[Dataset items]
________

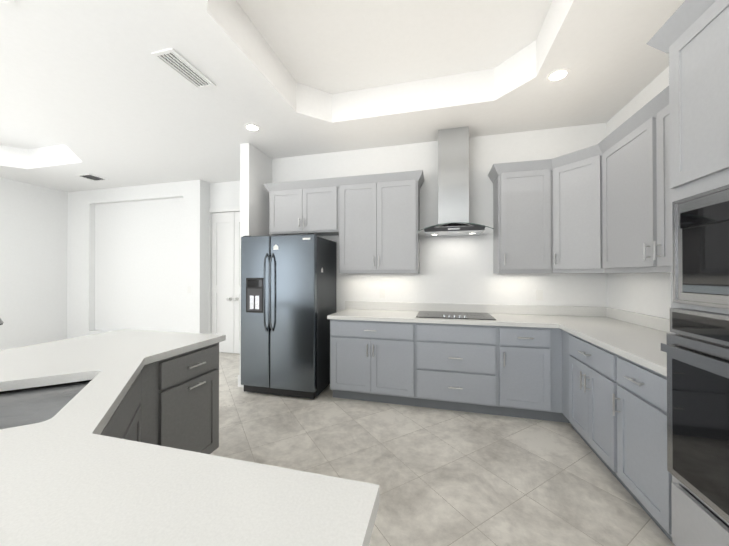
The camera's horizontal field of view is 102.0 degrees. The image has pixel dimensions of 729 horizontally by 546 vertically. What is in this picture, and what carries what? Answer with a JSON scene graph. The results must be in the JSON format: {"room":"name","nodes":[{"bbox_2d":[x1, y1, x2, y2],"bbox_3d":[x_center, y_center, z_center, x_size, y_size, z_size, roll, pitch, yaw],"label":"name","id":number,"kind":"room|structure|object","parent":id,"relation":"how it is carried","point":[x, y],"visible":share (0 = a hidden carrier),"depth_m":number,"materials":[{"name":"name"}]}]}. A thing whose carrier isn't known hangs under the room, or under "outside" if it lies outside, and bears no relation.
{"room":"kitchen","nodes":[
{"label":"kitchen","id":0,"kind":"room"},
{"bbox_2d":[0,177,67,348],"bbox_3d":[-6.642,-0.356,2.475,0.150,3.450,9.100,0,0,14],"label":"wall","id":1,"kind":"structure","parent":0,"point":[33,260],"depth_m":5.21,"materials":[{"name":"paint"}]},
{"bbox_2d":[0,338,65,349],"bbox_3d":[-6.711,1.301,1.864,0.014,0.130,7.900,0,0,14],"label":"baseboard","id":2,"kind":"structure","parent":1,"relation":"attached to","point":[65,338],"depth_m":5.20,"materials":[{"name":"white"}]},
{"bbox_2d":[67,180,209,337],"bbox_3d":[-4.223,-0.339,5.429,3.081,3.450,0.220,0,0,14],"label":"wall","id":3,"kind":"structure","parent":0,"point":[138,257],"depth_m":5.38,"materials":[{"name":"paint"}]},
{"bbox_2d":[210,181,239,333],"bbox_3d":[-1.945,-0.342,5.024,1.535,3.450,0.120,0,0,14],"label":"wall","id":4,"kind":"structure","parent":0,"point":[224,194],"depth_m":5.11,"materials":[{"name":"paint"}]},
{"bbox_2d":[209,206,239,333],"bbox_3d":[-2.223,0.128,5.021,1.002,2.510,0.017,0,0,14],"label":"door frame","id":5,"kind":"structure","parent":4,"relation":"attached to","point":[225,209],"depth_m":5.13,"materials":[{"name":"white wood"}]},
{"bbox_2d":[211,212,239,353],"bbox_3d":[-2.245,0.163,5.049,0.912,2.425,0.115,0,0,14],"label":"door","id":6,"kind":"structure","parent":4,"relation":"in","point":[226,273],"depth_m":5.11,"materials":[{"name":"white wood"}]},
{"bbox_2d":[240,143,271,375],"bbox_3d":[-1.185,-0.344,4.645,0.125,3.450,2.200,0,0,14],"label":"wall","id":7,"kind":"structure","parent":0,"point":[255,169],"depth_m":3.65,"materials":[{"name":"paint"}]},
{"bbox_2d":[238,375,242,386],"bbox_3d":[-1.375,1.314,4.171,0.014,0.130,1.234,0,0,14],"label":"baseboard","id":8,"kind":"structure","parent":7,"relation":"attached to","point":[239,381],"depth_m":3.57,"materials":[{"name":"white wood"}]},
{"bbox_2d":[0,0,684,191],"bbox_3d":[-2.375,-1.837,1.370,8.970,0.500,9.350,0,0,14],"label":"ceiling","id":9,"kind":"structure","parent":0,"point":[95,87],"depth_m":2.55,"materials":[{"name":"paint"}]},
{"bbox_2d":[0,0,15,6],"bbox_3d":[-2.098,-1.582,1.665,0.170,0.006,0.170,0,0,14],"label":"recessed light","id":10,"kind":"object","parent":9,"relation":"in","point":[9,3],"visible":1,"depth_m":1.73,"materials":[{"name":"white"}]},
{"bbox_2d":[75,174,109,181],"bbox_3d":[-4.449,-1.562,4.833,0.300,0.012,0.300,0,0,14],"label":"ceiling vent","id":11,"kind":"object","parent":9,"relation":"in","point":[92,177],"visible":1,"depth_m":4.83,"materials":[{"name":"white metal"}]},
{"bbox_2d":[151,48,215,89],"bbox_3d":[-1.390,-1.575,2.300,0.190,0.012,0.420,0,0,14],"label":"ceiling vent","id":12,"kind":"object","parent":9,"relation":"in","point":[176,62],"visible":0.96,"depth_m":2.27,"materials":[{"name":"white metal"}]},
{"bbox_2d":[244,123,260,131],"bbox_3d":[-1.214,-1.573,3.194,0.170,0.006,0.170,0,0,14],"label":"recessed light","id":13,"kind":"object","parent":9,"relation":"in","point":[252,127],"visible":1,"depth_m":3.19,"materials":[{"name":"white plastic"}]},
{"bbox_2d":[546,68,570,82],"bbox_3d":[1.545,-1.578,2.357,0.170,0.006,0.170,0,0,14],"label":"recessed light","id":14,"kind":"object","parent":9,"relation":"in","point":[559,74],"visible":1,"depth_m":2.35,"materials":[{"name":"white"}]},
{"bbox_2d":[272,123,606,311],"bbox_3d":[0.652,-0.349,3.645,3.930,3.450,0.150,0,0,14],"label":"wall","id":15,"kind":"structure","parent":0,"point":[456,269],"depth_m":3.44,"materials":[{"name":"paint"}]},
{"bbox_2d":[267,182,338,235],"bbox_3d":[-0.717,-0.771,3.750,0.925,0.565,0.324,0,0,14],"label":"upper cabinet","id":16,"kind":"object","parent":15,"relation":"attached to","point":[293,210],"depth_m":3.59,"materials":[{"name":"grey wood"}]},
{"bbox_2d":[335,174,420,273],"bbox_3d":[0.179,-0.525,3.520,0.925,1.060,0.324,0,0,14],"label":"upper cabinet","id":17,"kind":"object","parent":15,"relation":"attached to","point":[372,221],"depth_m":3.36,"materials":[{"name":"grey wood"}]},
{"bbox_2d":[417,126,493,236],"bbox_3d":[0.971,-1.002,3.231,0.740,1.145,0.497,0,0,14],"label":"range hood","id":18,"kind":"object","parent":15,"relation":"attached to","point":[453,181],"visible":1,"depth_m":3.20,"materials":[{"name":"silver metal"}]},
{"bbox_2d":[492,166,551,272],"bbox_3d":[1.667,-0.527,3.141,0.495,1.060,0.325,0,0,14],"label":"upper cabinet","id":19,"kind":"object","parent":15,"relation":"attached to","point":[522,195],"depth_m":2.99,"materials":[{"name":"grey wood"}]},
{"bbox_2d":[210,352,674,545],"bbox_3d":[-2.394,1.413,1.280,9.270,0.100,9.500,0,0,14],"label":"floor","id":20,"kind":"structure","parent":0,"point":[441,477],"depth_m":2.10,"materials":[{"name":"tile"}]},
{"bbox_2d":[0,318,378,545],"bbox_3d":[-1.068,0.684,1.039,2.340,1.354,2.180,0,0,14],"label":"kitchen island","id":21,"kind":"object","parent":20,"relation":"on","point":[110,438],"visible":1,"depth_m":0.68,"materials":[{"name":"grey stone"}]},
{"bbox_2d":[0,380,90,428],"bbox_3d":[-1.265,0.596,1.018,0.715,0.222,0.720,0,0,14],"label":"sink","id":22,"kind":"object","parent":21,"relation":"in","point":[27,404],"depth_m":1.26,"materials":[{"name":"silver metal"}]},
{"bbox_2d":[241,233,335,398],"bbox_3d":[-0.890,0.475,3.553,0.913,1.800,0.762,0,0,14],"label":"fridge","id":23,"kind":"object","parent":20,"relation":"on","point":[288,294],"visible":0.96,"depth_m":3.25,"materials":[{"name":"grey metal"}]},
{"bbox_2d":[330,319,417,405],"bbox_3d":[0.143,0.936,3.365,0.914,0.876,0.628,0,0,14],"label":"base cabinet","id":24,"kind":"object","parent":20,"relation":"on","point":[374,361],"depth_m":3.06,"materials":[{"name":"grey wood"}]},
{"bbox_2d":[418,323,497,414],"bbox_3d":[0.955,0.935,3.158,0.762,0.876,0.628,0,0,14],"label":"base cabinet","id":25,"kind":"object","parent":20,"relation":"on","point":[458,363],"depth_m":2.86,"materials":[{"name":"grey wood"}]},
{"bbox_2d":[498,326,553,420],"bbox_3d":[1.537,0.934,3.010,0.439,0.876,0.628,0,0,14],"label":"base cabinet","id":26,"kind":"object","parent":20,"relation":"on","point":[509,371],"depth_m":2.71,"materials":[{"name":"grey wood"}]},
{"bbox_2d":[554,328,569,422],"bbox_3d":[2.104,0.933,2.865,0.731,0.876,0.628,0,0,14],"label":"base cabinet","id":27,"kind":"object","parent":20,"relation":"on","point":[558,415],"depth_m":2.66,"materials":[{"name":"grey wood"}]},
{"bbox_2d":[327,301,634,327],"bbox_3d":[1.064,0.426,3.112,2.865,0.140,0.666,0,0,14],"label":"countertop","id":28,"kind":"structure","parent":27,"relation":"on","point":[537,316],"depth_m":3.20,"materials":[{"name":"white stone"}]},
{"bbox_2d":[416,311,495,319],"bbox_3d":[0.959,0.441,3.176,0.760,0.030,0.510,0,0,14],"label":"cooktop","id":29,"kind":"object","parent":28,"relation":"in","point":[455,315],"visible":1,"depth_m":3.11,"materials":[{"name":"black glass"}]},
{"bbox_2d":[559,309,670,376],"bbox_3d":[1.889,0.419,1.908,0.670,0.140,1.260,0,0,14],"label":"countertop","id":30,"kind":"structure","parent":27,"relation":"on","point":[638,338],"depth_m":2.24,"materials":[{"name":"white stone"}]},
{"bbox_2d":[562,330,671,541],"bbox_3d":[1.888,0.928,1.935,0.691,0.876,1.318,0,0,14],"label":"base cabinet","id":31,"kind":"object","parent":20,"relation":"on","point":[614,408],"visible":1,"depth_m":1.74,"materials":[{"name":"grey wood"}]},
{"bbox_2d":[647,0,728,545],"bbox_3d":[1.611,0.116,0.925,0.727,2.490,0.896,0,0,14],"label":"tall cabinet","id":32,"kind":"object","parent":20,"relation":"on","point":[691,37],"visible":1,"depth_m":1.19,"materials":[{"name":"grey wood"}]},
{"bbox_2d":[661,308,728,522],"bbox_3d":[1.568,0.531,0.904,0.654,0.750,0.748,0,0,14],"label":"oven","id":33,"kind":"object","parent":32,"relation":"in","point":[698,352],"depth_m":1.17,"materials":[{"name":"grey"}]},
{"bbox_2d":[672,184,728,308],"bbox_3d":[1.521,-0.097,0.919,0.472,0.455,0.748,0,0,14],"label":"microwave","id":34,"kind":"object","parent":32,"relation":"in","point":[700,219],"depth_m":1.18,"materials":[{"name":"grey"}]},
{"bbox_2d":[552,142,603,161],"bbox_3d":[1.972,-0.579,2.753,0.288,1.080,0.289,0,0,14],"label":"upper cabinet","id":35,"kind":"object","parent":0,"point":[600,146],"depth_m":2.59,"materials":[{"name":"grey wood"}]},
{"bbox_2d":[607,66,670,318],"bbox_3d":[1.714,-0.372,-0.449,0.150,3.450,7.560,0,0,14],"label":"wall","id":36,"kind":"structure","parent":0,"point":[646,293],"depth_m":2.56,"materials":[{"name":"paint"}]},
{"bbox_2d":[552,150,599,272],"bbox_3d":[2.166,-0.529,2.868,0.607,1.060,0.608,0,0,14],"label":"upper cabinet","id":37,"kind":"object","parent":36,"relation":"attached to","point":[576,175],"depth_m":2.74,"materials":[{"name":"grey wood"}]},
{"bbox_2d":[600,110,651,272],"bbox_3d":[2.146,-0.532,2.218,0.325,1.060,0.660,0,0,14],"label":"upper cabinet","id":38,"kind":"object","parent":36,"relation":"attached to","point":[603,206],"depth_m":2.23,"materials":[{"name":"grey wood"}]},
{"bbox_2d":[652,94,670,272],"bbox_3d":[1.983,-0.536,1.579,0.325,1.060,0.660,0,0,14],"label":"upper cabinet","id":39,"kind":"object","parent":36,"relation":"attached to","point":[661,219],"depth_m":1.88,"materials":[{"name":"grey wood"}]}
]}

________

**BRIEF**
How many lines in the records contain the string "door"? Give the number by itself.

**REPLY TO THE TASK**
2